Dès notre arrivée à Vienne, après avoir posé nos valises, nous nous rendons à la conférence organisée par ICAN Monde dans les locaux de l’Académie Diplomatique de Vienne, mise à notre disposition par le gouvernement autrichien.
ICAN est l’acronyme de International Campaign to Abolish Nuclear weapons ; en français, Campagne internationale pour abolir l’arme nucléaire. Elle a été lancée il y a 5 ans lors du premier comité préparatoire du cycle de Conférence 2010 du TNP. La campagne en France regroupe un collectif de 63 organisations ; elle est coordonnée par le Mouvement de la Paix.
La Conférence ICAN de Vienne montre un développement important de la campagne internationale dans de nouveaux pays, associant de nombreux jeunes et marquant un renouveau du mouvement abolitionniste.
L’ordre du jour est chargé et nous entrons directement dans le vif du sujet avec une présentation de certaines campagnes nationales (Pays-Bas, Australie, Norvège).
Ensuite, place aux ateliers, répartis en deux séances le samedi après-midi et dimanche matin :
– Impulser de nouveaux partenariats à partir des conséquences humanitaires catastrophiques des armes nucléaires,
– La campagne ICAN de désinvestissement industriel et financier
– Construire une zone libre d’armes nucléaires au Moyen-Orient
– Les leçons du succès des campagnes internationales pour l’abolition des mines antipersonnelles et à sous-munitions ; comment s’en servir pour avancer ?
La matinée de dimanche a été pour une part consacrée à la préparation des travaux du TNP par Reaching Critical Will, le programme dédié de la Ligue internationale des femmes pour la paix et la liberté. Ray Acheson a rappelé rapidement l’histoire du TNP avant de s’attarder sur le succès de 2010 et les engagements contenus dans le plan d’action adopté.
L’ambassadeur d’Autriche, Alexander Kmentt nous a ensuite accueillis sur ses terres avant de laisser la place aux comptes-rendus des ateliers. Il a rappelé l’engagement ferme de l’Autriche vis-à-vis des pays nucléaires, réaffirmant que la patience de l’Autriche aurait ses limites et que son pays n’hésiterait pas à engager un processus avec les Etats disponibles en cas de trainements de pieds manifestes des différents protagonistes.

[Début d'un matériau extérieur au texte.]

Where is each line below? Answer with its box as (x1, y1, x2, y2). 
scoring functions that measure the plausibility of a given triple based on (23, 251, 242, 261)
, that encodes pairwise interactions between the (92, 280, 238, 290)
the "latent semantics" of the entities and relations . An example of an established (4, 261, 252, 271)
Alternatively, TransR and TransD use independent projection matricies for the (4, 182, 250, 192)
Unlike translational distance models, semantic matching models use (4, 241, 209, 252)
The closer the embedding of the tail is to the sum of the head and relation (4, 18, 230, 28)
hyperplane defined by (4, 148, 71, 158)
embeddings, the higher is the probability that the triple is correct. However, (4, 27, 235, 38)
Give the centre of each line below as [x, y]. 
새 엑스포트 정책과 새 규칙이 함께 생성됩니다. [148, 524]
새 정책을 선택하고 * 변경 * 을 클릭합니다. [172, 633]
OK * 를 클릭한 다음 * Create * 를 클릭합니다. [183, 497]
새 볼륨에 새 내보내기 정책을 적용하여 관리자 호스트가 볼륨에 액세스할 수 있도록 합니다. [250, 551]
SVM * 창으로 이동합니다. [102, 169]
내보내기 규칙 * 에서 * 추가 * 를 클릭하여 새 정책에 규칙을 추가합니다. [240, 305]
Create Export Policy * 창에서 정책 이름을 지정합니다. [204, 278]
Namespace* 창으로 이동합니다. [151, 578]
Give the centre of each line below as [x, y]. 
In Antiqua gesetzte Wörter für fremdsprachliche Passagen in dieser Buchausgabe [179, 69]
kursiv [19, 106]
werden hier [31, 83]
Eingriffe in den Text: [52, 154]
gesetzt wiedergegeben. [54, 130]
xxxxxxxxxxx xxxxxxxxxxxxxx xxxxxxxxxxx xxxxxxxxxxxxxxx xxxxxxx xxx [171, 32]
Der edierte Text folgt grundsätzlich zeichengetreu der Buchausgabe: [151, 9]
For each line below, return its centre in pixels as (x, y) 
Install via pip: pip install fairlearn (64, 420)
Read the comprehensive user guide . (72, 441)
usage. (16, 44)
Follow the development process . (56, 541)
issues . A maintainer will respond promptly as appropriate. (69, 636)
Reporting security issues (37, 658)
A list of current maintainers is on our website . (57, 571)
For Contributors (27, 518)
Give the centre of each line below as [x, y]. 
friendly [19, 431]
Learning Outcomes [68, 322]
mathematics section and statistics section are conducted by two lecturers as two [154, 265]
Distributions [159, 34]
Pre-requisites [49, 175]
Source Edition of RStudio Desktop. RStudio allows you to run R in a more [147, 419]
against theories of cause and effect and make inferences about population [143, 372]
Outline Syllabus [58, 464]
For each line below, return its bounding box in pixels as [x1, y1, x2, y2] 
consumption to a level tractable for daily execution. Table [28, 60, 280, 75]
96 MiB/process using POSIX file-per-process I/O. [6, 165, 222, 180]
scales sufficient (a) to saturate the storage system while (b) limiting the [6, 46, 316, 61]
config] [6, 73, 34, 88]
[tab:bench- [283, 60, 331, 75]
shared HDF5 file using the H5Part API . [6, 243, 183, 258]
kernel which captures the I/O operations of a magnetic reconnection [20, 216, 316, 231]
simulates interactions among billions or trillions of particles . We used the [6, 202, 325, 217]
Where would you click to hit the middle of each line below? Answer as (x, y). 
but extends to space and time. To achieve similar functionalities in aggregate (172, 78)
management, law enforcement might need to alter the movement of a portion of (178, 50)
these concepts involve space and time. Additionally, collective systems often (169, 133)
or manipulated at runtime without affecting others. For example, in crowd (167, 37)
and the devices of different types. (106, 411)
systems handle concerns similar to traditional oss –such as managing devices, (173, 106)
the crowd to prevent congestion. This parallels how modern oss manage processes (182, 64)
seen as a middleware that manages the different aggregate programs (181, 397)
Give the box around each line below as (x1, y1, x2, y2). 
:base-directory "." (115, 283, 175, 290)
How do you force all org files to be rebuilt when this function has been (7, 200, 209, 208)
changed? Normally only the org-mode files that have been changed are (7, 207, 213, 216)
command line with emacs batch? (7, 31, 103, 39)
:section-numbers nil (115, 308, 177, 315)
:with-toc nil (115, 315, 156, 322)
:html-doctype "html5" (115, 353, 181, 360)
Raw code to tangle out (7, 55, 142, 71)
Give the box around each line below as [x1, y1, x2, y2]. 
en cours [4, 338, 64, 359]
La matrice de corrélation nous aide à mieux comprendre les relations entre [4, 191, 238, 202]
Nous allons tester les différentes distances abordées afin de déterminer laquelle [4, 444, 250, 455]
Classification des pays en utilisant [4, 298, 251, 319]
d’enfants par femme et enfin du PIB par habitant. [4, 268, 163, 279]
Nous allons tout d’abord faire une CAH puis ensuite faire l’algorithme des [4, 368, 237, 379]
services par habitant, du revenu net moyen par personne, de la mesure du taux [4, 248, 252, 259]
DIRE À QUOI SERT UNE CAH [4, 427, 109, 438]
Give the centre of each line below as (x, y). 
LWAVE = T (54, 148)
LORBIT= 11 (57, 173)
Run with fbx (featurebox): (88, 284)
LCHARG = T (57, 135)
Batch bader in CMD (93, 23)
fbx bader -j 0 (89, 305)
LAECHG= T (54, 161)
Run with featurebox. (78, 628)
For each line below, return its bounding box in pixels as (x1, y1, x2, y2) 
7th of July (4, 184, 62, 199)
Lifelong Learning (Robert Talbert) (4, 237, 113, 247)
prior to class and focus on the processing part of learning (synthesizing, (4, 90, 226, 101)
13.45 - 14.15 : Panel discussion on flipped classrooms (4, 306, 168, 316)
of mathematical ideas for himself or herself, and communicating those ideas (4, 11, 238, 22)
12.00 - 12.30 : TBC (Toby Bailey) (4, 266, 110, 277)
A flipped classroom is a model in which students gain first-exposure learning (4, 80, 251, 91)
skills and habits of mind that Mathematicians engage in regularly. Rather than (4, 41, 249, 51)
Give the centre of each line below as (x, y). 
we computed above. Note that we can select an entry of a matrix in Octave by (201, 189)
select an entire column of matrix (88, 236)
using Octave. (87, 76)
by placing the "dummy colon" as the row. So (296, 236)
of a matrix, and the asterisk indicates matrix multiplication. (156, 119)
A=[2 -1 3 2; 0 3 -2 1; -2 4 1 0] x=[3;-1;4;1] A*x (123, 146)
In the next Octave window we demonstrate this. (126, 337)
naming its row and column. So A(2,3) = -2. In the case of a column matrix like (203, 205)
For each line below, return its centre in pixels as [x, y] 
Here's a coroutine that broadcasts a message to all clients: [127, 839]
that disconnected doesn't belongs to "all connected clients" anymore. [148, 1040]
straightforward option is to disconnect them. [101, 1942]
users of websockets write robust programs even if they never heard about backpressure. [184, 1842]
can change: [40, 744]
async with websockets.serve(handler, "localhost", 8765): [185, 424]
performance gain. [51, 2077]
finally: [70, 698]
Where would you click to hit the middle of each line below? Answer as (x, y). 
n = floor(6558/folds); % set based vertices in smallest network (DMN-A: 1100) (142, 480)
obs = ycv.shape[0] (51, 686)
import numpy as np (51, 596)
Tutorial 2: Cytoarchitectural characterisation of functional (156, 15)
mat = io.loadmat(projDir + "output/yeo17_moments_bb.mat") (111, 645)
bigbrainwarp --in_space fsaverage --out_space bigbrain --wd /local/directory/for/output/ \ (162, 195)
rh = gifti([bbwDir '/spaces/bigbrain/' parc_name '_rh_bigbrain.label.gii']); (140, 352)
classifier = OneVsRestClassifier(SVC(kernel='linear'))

La journée s’est terminée par un grand débat sur la stratégie à mettre en place (introduction d’Arielle Denis) et sur l’organisation même de la campagne (introduction de Tilman Ruff). L’objectif global est que les négociations pour la Convention d’élimination aient démarré avant la conférence de 2015. S’appuyant sur l’engagement nouveau du Comité international de la Croix Rouge, l’accent est mis sur les nouvelles approches à mettre en place pour le désarmement nucléaire. « Ne faut-il pas changer de « terrain de jeu », ne pas se confiner au terrain des dimensions militaires et stratégiques des armes nucléaires mais poser aussi le problème de leur « inacceptabilité » morale et humaine, en regard notamment des conséquences humanitaires catastrophiques qu’elles auraient pour les populations d’une région, d’un continent ou de la planète entière ?[…] Ce nouvel intérêt pour les conséquences humanitaires de l’usage des armes nucléaires, ajouté au traumatisme après la catastrophe de Fukujima, les partenariats qui se développent entre sociétés civiles, Etats non-nucléaires, engagements de parlementaires et d’élus pour créer les conditions de l’interdiction de l’arme nucléaire, font dire à une chercheuse comme Rebecca Johnson […] qu’il est temps de se tourner vers une nouvelle approche : celle du “désarmement humanitaire”. Donc, comme cela a été fait et réussi pour les mines antipersonnel, poser le problème sur le plan du droit international humanitaire et lancer un processus de pression citoyenne et de négociations multilatérales sans attendre le consensus de tous les Etats… » (source : Daniel Durand : http://culturedepaix.blogspot.com/2012/04/vienne-2012-nouvelles-strategies-pour.html). De ce point de vue la Conférence sur les conséquences humanitaires accueillie par le gouvernement de Norvège au printemps 2013 apparaît comme une étape primordiale.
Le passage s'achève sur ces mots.